Task to complete: Down to the last line, retype the records below exactly and skip the pictures.

══ Given entries

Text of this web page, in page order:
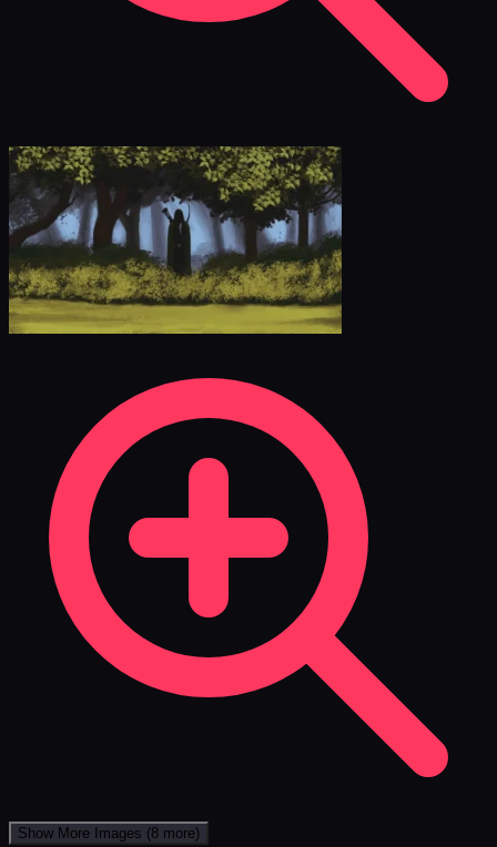
Show More Images (8 more)
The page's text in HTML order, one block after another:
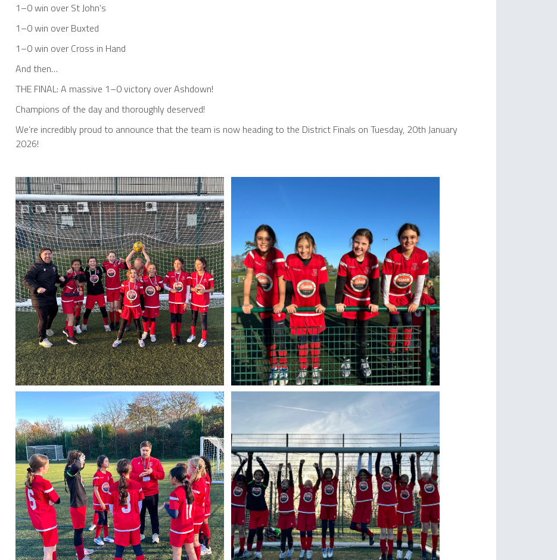
1–0 win over St John’s
1–0 win over Buxted
1–0 win over Cross in Hand
And then…
THE FINAL: A massive 1–0 victory over Ashdown!
Champions of the day and thoroughly deserved!
We’re incredibly proud to announce that the team is now heading to the District Finals on Tuesday, 20th January
2026!
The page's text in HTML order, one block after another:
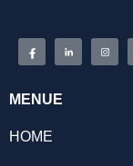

════

Your response:
Text of this web page, in page order:
Show More Images (8 more)
The page's text in HTML order, one block after another:
1–0 win over St John’s
1–0 win over Buxted
1–0 win over Cross in Hand
And then…
THE FINAL: A massive 1–0 victory over Ashdown!
Champions of the day and thoroughly deserved!
We’re incredibly proud to announce that the team is now heading to the District Finals on Tuesday, 20th January
2026!
The page's text in HTML order, one block after another:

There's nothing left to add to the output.